Enter what the dentist quoted. We compare it to the fair range for your insurance, provider, and region, flag the lines worth questioning, and write you a short list of questions to ask before you say yes. Everything runs in your browser — nothing is sent anywhere.

Tick the lines on your bill (optional, sharper read)

How to read a dental estimate

The decoder above does the arithmetic, but the skill behind it is simple enough to carry into any dental office. Four moves separate a confident patient from an anxious one:

1. Get it itemized

A single-number estimate can't be evaluated — and it's the format where padding hides. Ask for each procedure with its ADA code, fee, what insurance is expected to pay, and your estimated share. Offices that itemize tend to price more carefully, because every line has to justify itself.

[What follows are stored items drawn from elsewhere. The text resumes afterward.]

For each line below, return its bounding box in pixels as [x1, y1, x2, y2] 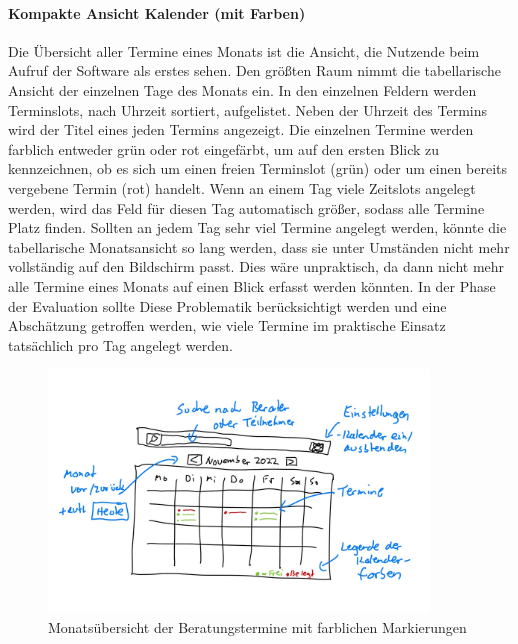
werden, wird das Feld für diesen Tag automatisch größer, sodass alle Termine [8, 197, 485, 218]
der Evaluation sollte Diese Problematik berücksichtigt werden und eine [8, 295, 447, 316]
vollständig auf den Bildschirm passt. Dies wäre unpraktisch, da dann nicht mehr [8, 256, 505, 277]
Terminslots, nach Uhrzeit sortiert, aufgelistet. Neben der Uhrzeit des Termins [8, 99, 488, 120]
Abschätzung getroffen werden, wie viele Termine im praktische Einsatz [8, 315, 446, 336]
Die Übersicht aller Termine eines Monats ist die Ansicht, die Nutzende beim [8, 40, 480, 61]
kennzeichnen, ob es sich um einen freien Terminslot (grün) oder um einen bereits [8, 158, 508, 179]
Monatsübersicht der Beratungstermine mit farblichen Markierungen [48, 616, 467, 637]
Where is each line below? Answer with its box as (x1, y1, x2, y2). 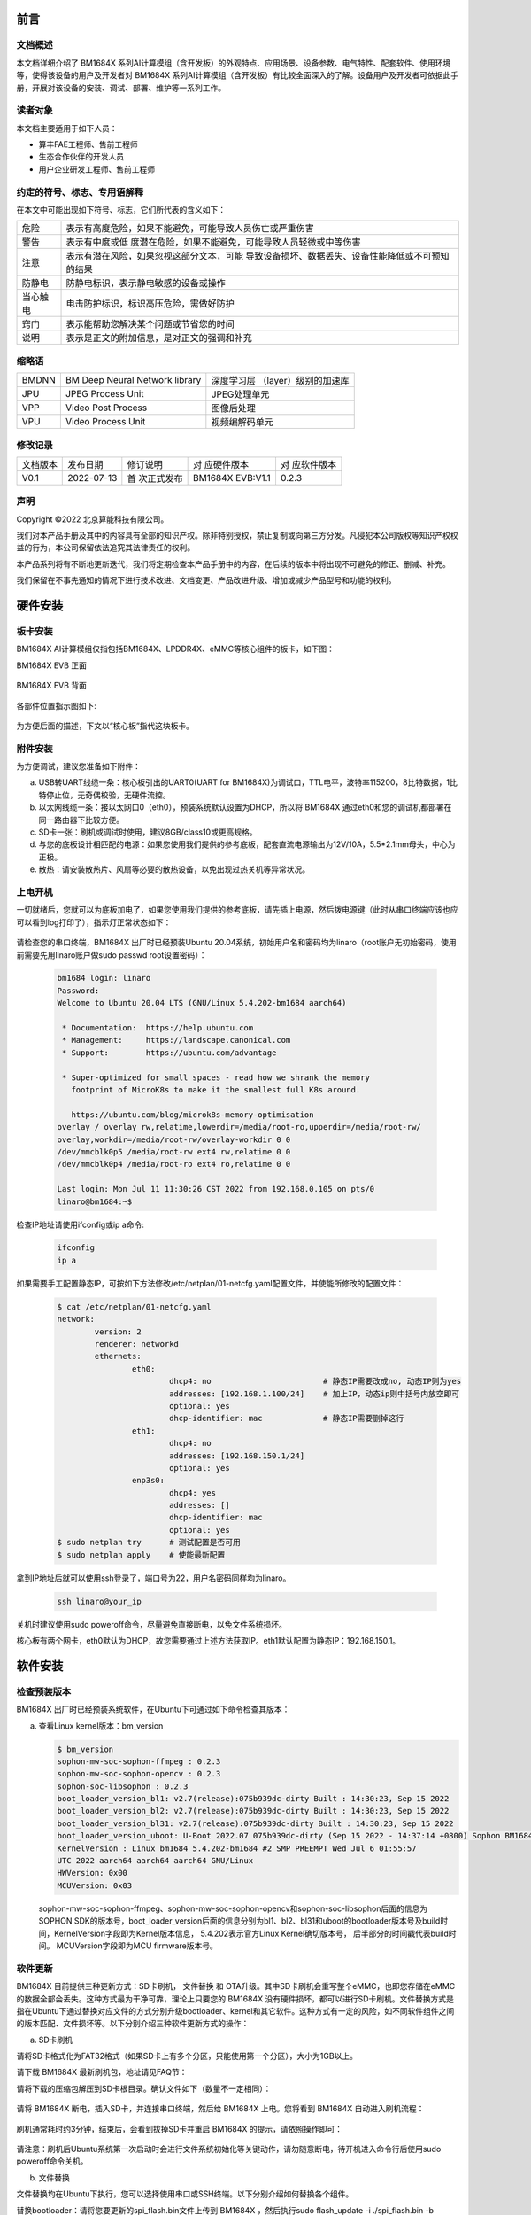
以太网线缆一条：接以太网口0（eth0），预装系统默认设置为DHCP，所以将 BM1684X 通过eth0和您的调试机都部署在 (38, 802, 452, 812)
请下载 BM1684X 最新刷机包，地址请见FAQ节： (16, 2067, 188, 2078)
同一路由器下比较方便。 (38, 814, 124, 825)
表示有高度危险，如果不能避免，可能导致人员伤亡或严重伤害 (65, 222, 314, 235)
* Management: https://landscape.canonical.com (62, 1035, 291, 1045)
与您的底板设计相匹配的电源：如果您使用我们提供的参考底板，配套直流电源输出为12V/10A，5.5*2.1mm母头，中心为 (38, 839, 456, 850)
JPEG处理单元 (211, 388, 270, 400)
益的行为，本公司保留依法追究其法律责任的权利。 (16, 542, 195, 553)
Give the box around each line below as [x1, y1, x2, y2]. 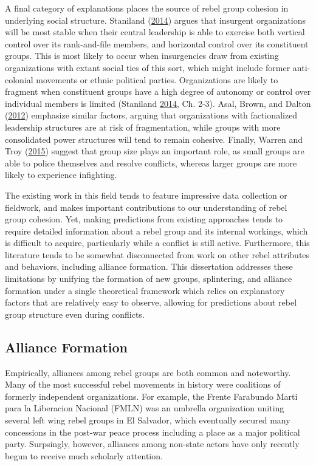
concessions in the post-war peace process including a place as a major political [5, 425, 300, 438]
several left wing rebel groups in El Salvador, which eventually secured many [5, 414, 290, 427]
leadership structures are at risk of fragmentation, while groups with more [5, 120, 281, 133]
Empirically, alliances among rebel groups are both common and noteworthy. [5, 366, 291, 379]
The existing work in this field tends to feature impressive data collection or [5, 188, 287, 201]
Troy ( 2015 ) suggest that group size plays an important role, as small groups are [5, 145, 304, 157]
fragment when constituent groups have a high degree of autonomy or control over [5, 85, 311, 98]
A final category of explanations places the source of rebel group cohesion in [5, 2, 289, 14]

2. Separate "must do now" from "could do"

Not everything on a treatment plan is urgent. Ask which work is essential now and which can safely wait or be staged into next year's benefits to beat the annual maximum. This is the single biggest lever on a big bill, and a good dentist will walk you through it.

3. Understand insurance tiers and the annual max

Insurance sorts work into tiers — preventive ~100% covered, basic ~80%, major ~50%, orthodontics to a lifetime cap — and stops paying past a yearly maximum (often ~$1,500). Knowing your tier and remaining max explains most of what you'll actually owe. The decoder lets you compare with and without insurance directly.

4. A second opinion costs an exam fee

On any non-urgent procedure over a few hundred dollars, a second opinion is the highest-paid hour of your month. For emergencies you rarely have that luxury — but for planned surgeries and dentals, it's routine and worth it.

What this tool can and can't do: it compares your quoted price to a transparent model of what a procedure typically runs — it can't examine you or confirm a diagnosis, and it is not dental advice. Treat a "within range" result as "not being overcharged," not as "this procedure is definitely necessary." That judgment belongs to you and your dentist.